There’s basically one choice for developers who want to build cross-platform
applications for RIM and PalmOS devices: the Mobile Information Device Profile
(MIDP). I doubt anyone reading this article would expect to find a WindowsCE
solution here, although I won’t rule out that an implementation of MIDP for
WindowsCE might already exist.
The Application
After downloading and installing the sample applications that come with
the MIDP implementation for PalmOS from Sun’s Web site (http://java.sun.com/products/j2mewtoolkit/
), I decided to build a J2ME application (MIDlet). This entailed studying
the MIDP specification, which provided some basic direction but also required
significant testing with the individual platforms to really understand how
they would impact the user.
The application I chose to build is called SecurePad. I chose it because
I hate locking my Palm (since it makes it a real pain to use), but I don’t
want confidential information in the open if I should lose my device. SecurePad
requires the user to enter a password before being placed in a memo pad list
screen. That password is then used to encrypt/decrypt all messages for that
session. This approach yielded some interesting side effects, as it allowed
me to have a different password for each note if I so chose.
The key to SecurePad is the integration with Palm conduits, which allows
the entire pad to be uploaded from or downloaded to the desktop without first
being decrypted. This is a critical part of building an end-to-end Palm application
as it’s possible for the Palm to corrupt data or need a hard reset, which
would erase everything in memory.
The Results
J2ME applications definitely don’t look or feel like native PalmOS applications.
After years of hearing that Java applications don’t look and feel like Windows
applications, this should come as no surprise to Java developers. My biggest
complaint was that all field-based input had to be provided through the use
of a Form object, which requires the form to occupy the entire screen. And
there are only a small, fixed number of items to choose from for screen objects,
but the basics such as lists, buttons, and images are there.
Note: The current MIDP version used for the Palm also needs to
operate on cellular phones and similar types of equipment that have a lot
less screen space and a very mundane entry system. The Sun community is working
on a different profile that fits a much more powerful class of devices.
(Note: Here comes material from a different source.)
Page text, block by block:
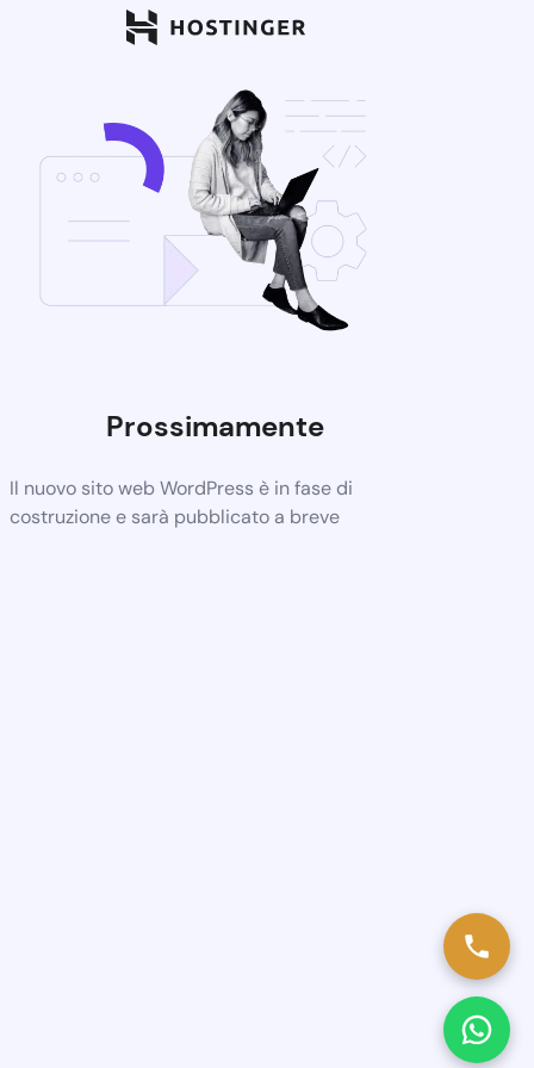
Prossimamente
Il nuovo sito web WordPress è in fase di
costruzione e sarà pubblicato a breve

SecurePad uses a basic XOR encryption scheme and operates directly on
byte arrays. Still, this modest amount of memory access and mathematical
computation appears to make my Visor Prism seem like an IBM PC XT loading
up Lotus 123 off a floppy disk. I’ve since been testing with a C++ version
of the application and the encryption/decryption algorithm works considerably
faster than under Java.
Palm’s Java interface for developing conduits is an extremely useful
tool. From the Palm Web site I was able to download the Conduit Development
Kit (CDK), which includes the Java interface, documentation, usable sample
code, and a redistributable component for installing and using Java conduits
on users’ desktops. All things considered, it took only a few hours to transform
their TEXTCOND sample application into a usable conduit for SecurePad (see
Figures 1–3).
The How-To
To build an end-to-end application for the PalmOS in Java you’ll need
the following items:
1. The PalmOS emulator and a PalmOS ROM file: If you have
a serially connected base, you can download the ROM from your own Palm device.
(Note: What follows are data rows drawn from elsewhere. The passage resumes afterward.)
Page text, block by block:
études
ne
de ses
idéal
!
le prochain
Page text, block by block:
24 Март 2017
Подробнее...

If you have a USB-connected base, it may be difficult to download the ROM
from your Palm to your desktop.
2. The J2ME Wireless Toolkit: The toolkit ships with emulators
for cellular phones and can integrate into the PalmOS emulator.
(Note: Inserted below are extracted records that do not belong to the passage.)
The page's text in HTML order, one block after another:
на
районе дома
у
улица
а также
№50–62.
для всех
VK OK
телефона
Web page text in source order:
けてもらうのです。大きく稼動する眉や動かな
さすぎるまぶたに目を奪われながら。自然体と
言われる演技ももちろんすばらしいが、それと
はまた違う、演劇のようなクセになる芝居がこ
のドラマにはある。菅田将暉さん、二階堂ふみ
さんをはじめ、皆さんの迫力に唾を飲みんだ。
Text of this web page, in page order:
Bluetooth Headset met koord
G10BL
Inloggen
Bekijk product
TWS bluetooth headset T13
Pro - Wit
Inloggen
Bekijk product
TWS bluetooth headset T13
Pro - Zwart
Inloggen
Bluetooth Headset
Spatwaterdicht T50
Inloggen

3. The Java VM for PalmOS 1.0: This VM conforms to the
MIDP and you’ll need to install this on your Palm before you can load and
run MIDlets.
4. The Palm Conduit Development Kit 4.0
The J2ME Wireless Toolkit (J2MEWTK) supports Sun’s Forte development
tool; however, I was unable to get the complete environment working and found
it easier to use Sun’s KToolbar application that ships with the J2ME Wireless
Toolkit. The KToolbar application performs the necessary builds of the application
and creates the .JAD manifest file for the MIDlet.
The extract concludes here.